Note that event reading from libinput just queues events into the clutter stage which wakes the main loop and thus causes the master clock source to dispatch only indirectly.

One thing we could do is process clutter input events directly from the evdev backend. But I'm not sure if clutter's internals would break due to that.
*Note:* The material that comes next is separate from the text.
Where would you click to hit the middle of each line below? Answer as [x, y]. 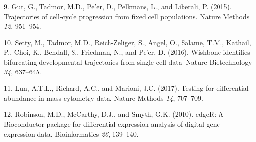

Emmanuele?

Another option is of course to leave this unfixed until we merge clutter?
Comment 11 Ray Strode [halfline] 2016-03-07 16:16:04 UTC
some pared down discussion from irc:

<ofourdan> I meant Shell.util_get_content_for_window_actor() in js/ui/windowManager.js
<rtcm_> that's to get a snapshot of the window for the (un)fullscreen animation
<ofourdan> yeap
<rtcm_> the animation is basically a fade out of the window as it was before resize and a fade in of the current window's contents
<halfline> meta_shaped_texture_get_image seems a bit suspect
<halfline> it reads the texture into a cairo image surface and then does compositing with cairo 
<halfline> it looks like it was originally added to implement screenshots
<halfline> using cairo for somethign that's going to get thrown in a png makes sense
<rtcm_> I'm sure this isn't optimal. as halfline points out, the shell is re-using code that was originally meant for screenshots
<ebassi> halfline: Looking at the code, I'm suspecting the reason why it goes through cairo is because of the texture mask on top for shaped windows
<ebassi> halfline: We could create a new multi-texturing pipeline content, though
<ebassi> It does; and when drawing it does multi-texturing to blend the texture and mask together
<ebassi> So it should be possible to just extract the same thing into an object and paint it again, instead of doing GPU → CPU → GPU
<halfline> though we'll want to keep the -> cairo for screenshots
<ebassi> halfline: Sure, that has to stay there 
<ebassi> halfline: I started looking at it, but I have been busy
<halfline> okay
<ebassi> halfline: The idea was to add a MetaWindowContent that would be used by the window actor to paint itself
<ebassi> halfline: Then the code that currently returns a ClutterCanvas would return that content object
<ebassi> halfline: Which can be used by the animation, and avoid the read-back
Comment 12 Olivier Fourdan 2016-10-13 09:25:39 UTC
FWIW in Wayland, this issue is mitigated in both gtk+ and Xwayland with the following patches:

 - gtk+: https://git.gnome.org/browse/gtk+/commit/?id=b52818
 - Xwayland: https://cgit.freedesktop.org/xorg/xserver/commit/?id=88e981e
Comment 13 Jan Niklas Hasse (Account disabled) 2017-09-18 09:51:51 UTC
I think I'm running into this with Firefox.
Comment 14 GNOME Infrastructure Team 2021-07-05 13:51:54 UTC
GNOME is going to shut down bugzilla.gnome.org in favor of gitlab.gnome.org.
As part of that, we are mass-closing older open tickets in bugzilla.gnome.org
which have not seen updates for a longer time (resources are unfortunately
quite limited so not every ticket can get handled).

If you can still reproduce the situation described in this ticket in a recent
and supported software version, then please follow
  https://wiki.gnome.org/GettingInTouch/BugReportingGuidelines
and create a new ticket at
  https://gitlab.gnome.org/GNOME/mutter/-/issues/

Thank you for your understanding and your help.